Lost and Found Apples

How many kinds of apples are there?

If you’re like most people, you can think of a half-dozen or so: Gala, Granny Smith, McIntosh, Red Delicious…you know, the ones you see in the grocery store. You might even guess that there are a few dozen more varieties that you don’t see that often. Not even close! There are 7,500 apple varieties in the world, and over 2,500 in New England alone.

In the nineteenth century, every Vermont farm had some apple trees—a good-sized farm would have a whole orchard—and every variety of apple had its purpose. Firm, low-sugar apples that wintered well; tart apples that made the best pie; sweeter, softer apples that were easily reduced to rich, dark apple butter. And of course, juicy varieties for making cider, which was a mainstay of New England farms.

Many of those farms are gone, but the apple trees are still there. You find them growing alongside stone walls, or at the edge of a field, or mixed in among young maples and elms. Occasionally, you will find a single apple tree standing over an overgrown thicket of wild raspberry bushes, evidence of a vanished garden. Look closely at one of these single trees and you may realize that it is producing several different kinds of apples. That’s because the old-time farmers grafted branches of many different trees onto the same rootstock, a bit of folk-science with a magical effect.

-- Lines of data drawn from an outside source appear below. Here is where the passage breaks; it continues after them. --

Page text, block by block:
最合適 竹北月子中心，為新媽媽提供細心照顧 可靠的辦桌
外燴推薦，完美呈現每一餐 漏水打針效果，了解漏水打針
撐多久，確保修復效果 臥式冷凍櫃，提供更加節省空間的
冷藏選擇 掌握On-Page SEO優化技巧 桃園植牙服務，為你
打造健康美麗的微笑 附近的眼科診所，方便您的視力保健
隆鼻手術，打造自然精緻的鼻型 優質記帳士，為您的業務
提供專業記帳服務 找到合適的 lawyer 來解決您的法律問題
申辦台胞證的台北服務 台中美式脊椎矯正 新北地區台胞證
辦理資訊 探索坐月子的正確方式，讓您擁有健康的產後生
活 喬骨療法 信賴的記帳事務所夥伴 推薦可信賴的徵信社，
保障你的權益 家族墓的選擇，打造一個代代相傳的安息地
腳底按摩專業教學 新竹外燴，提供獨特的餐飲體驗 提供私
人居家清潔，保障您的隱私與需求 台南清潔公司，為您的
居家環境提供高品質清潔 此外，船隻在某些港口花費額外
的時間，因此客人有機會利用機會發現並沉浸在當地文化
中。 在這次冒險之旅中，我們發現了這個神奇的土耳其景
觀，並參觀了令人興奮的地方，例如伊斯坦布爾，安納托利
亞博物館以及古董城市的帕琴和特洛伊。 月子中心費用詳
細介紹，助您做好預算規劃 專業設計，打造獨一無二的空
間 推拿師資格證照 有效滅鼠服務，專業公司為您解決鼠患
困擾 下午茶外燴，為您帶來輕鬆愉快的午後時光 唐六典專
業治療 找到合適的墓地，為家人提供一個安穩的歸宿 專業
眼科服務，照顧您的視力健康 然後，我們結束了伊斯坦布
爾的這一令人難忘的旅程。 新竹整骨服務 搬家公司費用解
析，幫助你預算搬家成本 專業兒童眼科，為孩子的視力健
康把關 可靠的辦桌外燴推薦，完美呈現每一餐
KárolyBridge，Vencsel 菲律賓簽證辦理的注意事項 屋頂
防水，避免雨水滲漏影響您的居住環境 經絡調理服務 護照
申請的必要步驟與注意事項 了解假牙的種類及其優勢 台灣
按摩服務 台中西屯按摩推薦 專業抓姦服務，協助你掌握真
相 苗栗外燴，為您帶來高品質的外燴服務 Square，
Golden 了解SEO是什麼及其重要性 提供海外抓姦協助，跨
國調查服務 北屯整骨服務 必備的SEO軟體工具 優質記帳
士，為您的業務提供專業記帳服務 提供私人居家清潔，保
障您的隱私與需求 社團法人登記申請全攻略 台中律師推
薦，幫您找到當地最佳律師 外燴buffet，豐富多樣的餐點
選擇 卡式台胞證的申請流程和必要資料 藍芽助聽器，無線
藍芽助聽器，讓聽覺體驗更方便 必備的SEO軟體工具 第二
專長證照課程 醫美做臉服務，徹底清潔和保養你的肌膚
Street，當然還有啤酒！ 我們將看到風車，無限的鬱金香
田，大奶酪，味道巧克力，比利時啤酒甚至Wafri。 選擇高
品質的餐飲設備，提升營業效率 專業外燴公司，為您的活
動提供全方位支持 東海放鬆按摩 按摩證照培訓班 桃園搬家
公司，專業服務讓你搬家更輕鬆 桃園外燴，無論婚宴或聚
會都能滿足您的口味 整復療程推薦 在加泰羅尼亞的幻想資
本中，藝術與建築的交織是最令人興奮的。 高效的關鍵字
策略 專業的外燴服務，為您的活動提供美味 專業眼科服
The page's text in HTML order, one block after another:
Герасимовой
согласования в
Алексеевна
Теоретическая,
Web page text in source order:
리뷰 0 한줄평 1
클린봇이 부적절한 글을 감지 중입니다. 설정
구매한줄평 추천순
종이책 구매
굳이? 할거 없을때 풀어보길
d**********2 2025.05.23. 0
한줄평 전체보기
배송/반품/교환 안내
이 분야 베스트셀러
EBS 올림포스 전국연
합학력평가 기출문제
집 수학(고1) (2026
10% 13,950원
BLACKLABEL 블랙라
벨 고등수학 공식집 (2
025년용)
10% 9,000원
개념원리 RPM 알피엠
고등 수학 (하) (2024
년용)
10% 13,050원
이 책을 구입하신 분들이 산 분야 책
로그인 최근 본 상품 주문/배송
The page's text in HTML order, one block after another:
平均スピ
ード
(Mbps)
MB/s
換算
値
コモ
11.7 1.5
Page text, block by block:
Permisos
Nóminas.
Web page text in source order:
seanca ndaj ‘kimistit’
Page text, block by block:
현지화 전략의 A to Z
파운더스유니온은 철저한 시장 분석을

Can’t get enough of apple cider: What kind do you like?

boxes of apples

Thanks to the cider industry, there’s been a resurgence of interest in Vermont’s apples. Every summer, “apple hunters” comb the woods hoping to reclaim some lost variety that will give their cider a distinctive flavor, the same way certain grapes do to wine. Along the way, they’re preserving—and reviving—Vermont’s apple-growing heritage. But what makes a good cider? There are lots of varieties: fresh, “hard” (allowed to ferment longer), spiced and mulled. There’s even apple cider vinegar!

Fresh cider is the favorite for families, of course. It’s rich in vitamins. And is generally more concentrated than the apple juice you find at your supermarket. Hard ciders are mildly alcoholic (think beer) and becoming increasingly popular. They’ve even sprouted their own micro-breweries. Looking for something nice and spicy? Mulled spiced cider is a warmed spiced cider with cinnamon, allspice, nutmeg and/or cloves that’s extremely popular here in New England—especially during our famously cold winters! (Typical recipes include cinnamon sticks and orange slices as garnish.)

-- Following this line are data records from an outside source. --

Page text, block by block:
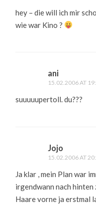
hey – die will ich mir
wie war Kino ?
ani
15.02.2006 AT
suuuuupertoll. du???
Jojo
15.02.2006 AT
Ja klar , mein Plan war
irgendwann nach hinten
Haare vorne ja erstmal
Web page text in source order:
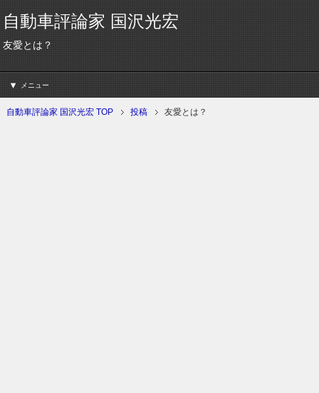
自動車評論家 国沢光宏
友愛とは？
メニュー
自動車評論家 国沢光宏 TOP 投稿 友愛とは？
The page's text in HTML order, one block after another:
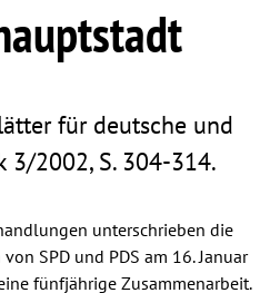
für deutsche und
2002, S. 304-314.
unterschrieben die
SPD und PDS am 16. Januar
fünfjährige Zusammenarbeit.
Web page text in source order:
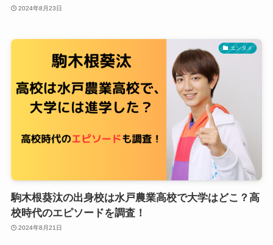
2024年8月23日
エンタメ
駒木根葵汰の出身校は水戸農業高校で大学はどこ？高
校時代のエピソードを調査！
2024年8月21日
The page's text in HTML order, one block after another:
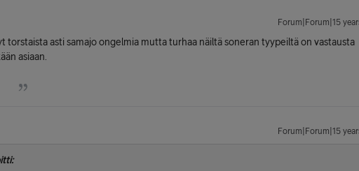
Forum|Forum|15
torstaista asti samajo ongelmia mutta turhaa näiltä soneran tyypeiltä on vastausta
asiaan.
Forum|Forum|15
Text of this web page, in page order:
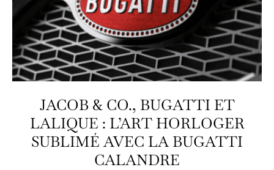
JACOB & CO., BUGATTI ET
LALIQUE : L’ART HORLOGER
SUBLIMÉ AVEC LA BUGATTI
CALANDRE
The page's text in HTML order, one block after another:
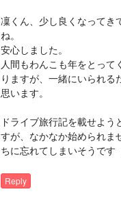
凜くん、少し良くなってき
ね。
安心しました。
人間もわんこも年をとって
りますが、一緒にいられる
思います。
ドライブ旅行記を載せよう
すが、なかなか始められま
ちに忘れてしまいそうです
Reply
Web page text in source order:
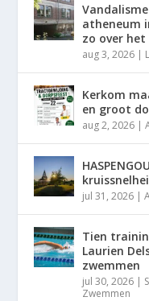
atheneum
zo over
aug 3, 2026 |
Kerkom
en groot
aug 2, 2026 |
jul 31, 2026 |
Tien
Laurien
zwemmen
jul 30, 2026 |
Zwemmen
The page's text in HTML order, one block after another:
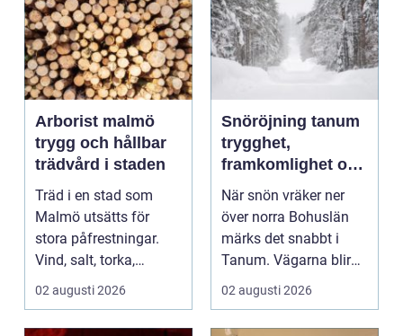
Arborist malmö
trygg och hållbar
trädvård i staden
Träd i en stad som
Malmö utsätts för
stora påfrestningar.
Vind, salt, torka,
markarbeten och
byggpro...
02 augusti 2026
Snöröjning tanum
trygghet,
framkomlighet och
mindre stress i
vintern
När snön vräker ner
över norra Bohuslän
märks det snabbt i
Tanum. Vägarna blir
smalare, parkeringar ...
02 augusti 2026
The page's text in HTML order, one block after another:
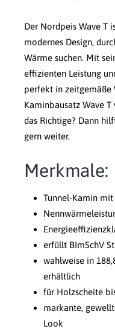
Der Nordpeis Wave T
modernes Design,
Wärme suchen. Mit
effizienten Leistung
perfekt in zeitgemäße
Kaminbausatz Wave T
das Richtige? Dann
gern weiter.
Merkmale:
Tunnel-Kamin
erfüllt BImSchV
wahlweise in
erhältlich
für Holzscheite
markante,
Look
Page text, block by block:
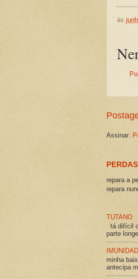
às
Assinar:
PERDAS
repara a
repara
TUTANO
tá difícil
parte
minha
antecipa
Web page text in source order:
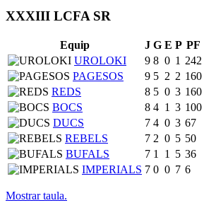
XXXIII LCFA SR
Equip J G E P PF
UROLOKI
9 8 0 1 242
PAGESOS
9 5 2 2 160
REDS
8 5 0 3 160
BOCS
8 4 1 3 100
DUCS
7 4 0 3 67
REBELS
7 2 0 5 50
BUFALS
7 1 1 5 36
IMPERIALS 7 0 0 7 6
Mostrar taula.
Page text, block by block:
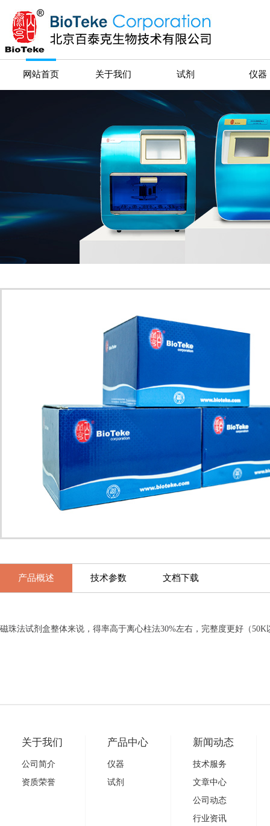
网站首页 关于我们 试剂 仪器
产品概述 技术参数 文档下载
磁珠法试剂盒整体来说，得率高于离心柱法30%左右，完整度更好（
关于我们
公司简介
资质荣誉
产品中心
仪器
试剂
新闻动态
技术服务
文章中心
公司动态
行业资讯
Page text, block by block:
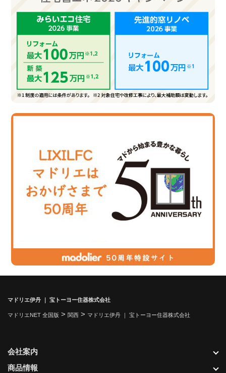
マドリエ伊丹 ｜ 宝トーヨー住器株式会社
マドリエNET 全国版 > 関西 > マドリエ伊丹 ｜ 宝トーヨー住器株式会社
会社案内
商品情報
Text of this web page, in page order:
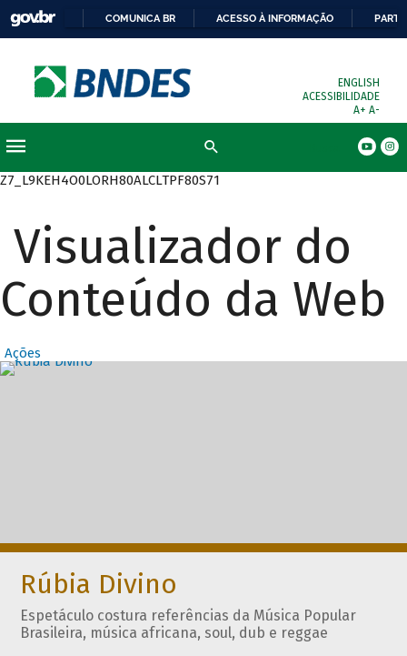
COMUNICA BR ACESSO À INFORMAÇÃO
ENGLISH
ACESSIBILIDADE
A+ A-
Z7_L9KEH4O0LORH80ALCLTPF80S71
Visualizador do
Conteúdo da Web
Ações
Destaques
Rúbia Divino
Espetáculo costura referências da Música Popular
Brasileira, música africana, soul, dub e reggae
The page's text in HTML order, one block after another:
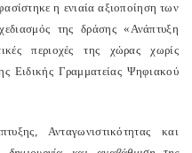
η ενιαία αξιοποίηση των
της δράσης «Ανάπτυξη
περιοχές της χώρας χωρίς
Ειδικής Γραμματείας Ψηφιακού
Ανταγωνιστικότητας και
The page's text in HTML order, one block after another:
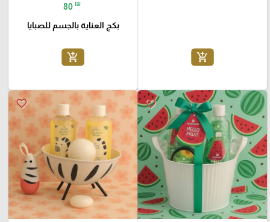
add_shopping_cart
80 ₪
بكج العناية بالجسم للصبايا
add_shopping_cart
favorite_border
favorite_border
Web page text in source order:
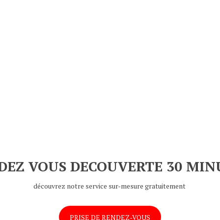
VOUS DECOUVERTE 30
découvrez notre service sur-mesure gratuitement
PRISE DE RENDEZ-VOUS

Finally, many people are turning toward the all-natural benefits of apple cider vinegar. It contains useful levels of amino acids and antioxidants, and folks in New England swear by it for many health benefits. Studies are ongoing, and you should always ask your doctor before taking any supplement.

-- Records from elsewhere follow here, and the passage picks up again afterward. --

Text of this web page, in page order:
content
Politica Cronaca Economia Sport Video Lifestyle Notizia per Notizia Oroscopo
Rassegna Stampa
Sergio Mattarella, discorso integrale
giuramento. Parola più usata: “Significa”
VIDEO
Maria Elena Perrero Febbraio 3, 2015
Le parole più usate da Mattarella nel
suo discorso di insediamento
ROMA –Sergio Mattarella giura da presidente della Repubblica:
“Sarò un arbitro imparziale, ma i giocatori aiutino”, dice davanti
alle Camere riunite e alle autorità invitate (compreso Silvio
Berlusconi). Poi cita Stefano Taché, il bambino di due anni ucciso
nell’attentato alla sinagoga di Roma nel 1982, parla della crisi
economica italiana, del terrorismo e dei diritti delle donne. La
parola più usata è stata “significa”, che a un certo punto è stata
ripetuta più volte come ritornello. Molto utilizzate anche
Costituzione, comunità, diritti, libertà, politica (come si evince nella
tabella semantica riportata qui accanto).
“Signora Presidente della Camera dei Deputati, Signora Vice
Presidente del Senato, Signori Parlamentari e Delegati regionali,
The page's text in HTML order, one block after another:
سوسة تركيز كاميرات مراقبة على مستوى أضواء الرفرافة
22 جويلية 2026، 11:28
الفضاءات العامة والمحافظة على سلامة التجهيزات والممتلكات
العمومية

No doubt about it, the fall is a great time to get out and explore the local fields, orchards, and roadside stands in your area. If you happen to be in our neck of the woods, apple and apple cider fans should check out The Apple Barn in Bennington, Vermont: http://theapplebarn.com for all things apple.

Mulled Apple Cider: A little spice makes it so nice

mulled apple cider
Photo credit: www.pinterest.com/dinneratthezoo

One of our favorite ways to enjoy apple cider in the fall and through the holidays is spiced, and shared with family and friends. To make your own mulled apple cider, you only need a few ingredients. Simmered on the stove-top or warmed through in a crock pot, this recipe will fill your home with the cozy, inviting scents of apples and spice. Here’s a quick recipe to enjoy all season long:


  • 8 cups Apple Cider
  • 2T Brown Sugar (if your cider is more sweet than tart, feel free to omit this)
  • 4 cinnamon sticks
  • 1t whole cloves
  • 2-4 whole star ainse
  • 1 orange, thinly sliced
  • 2 apples, sliced
  • Optional: Fresh cranberries


  1. Add apple cider to your crock pot (or to a large pot on your stove top)
  2. Gently add you sliced fruit, spices, and optional cranberries.
  3. Cover your crock pot and cook on low for 1-3 hours. The longer you cook the cider, the more the flavors will infuse. (If you’re using the stove top method, partially cover and simmer gently for 30 minutes to an hour)
  4. For the best mulled apple cider experience, share right from the crock pot, set on its “warm” setting.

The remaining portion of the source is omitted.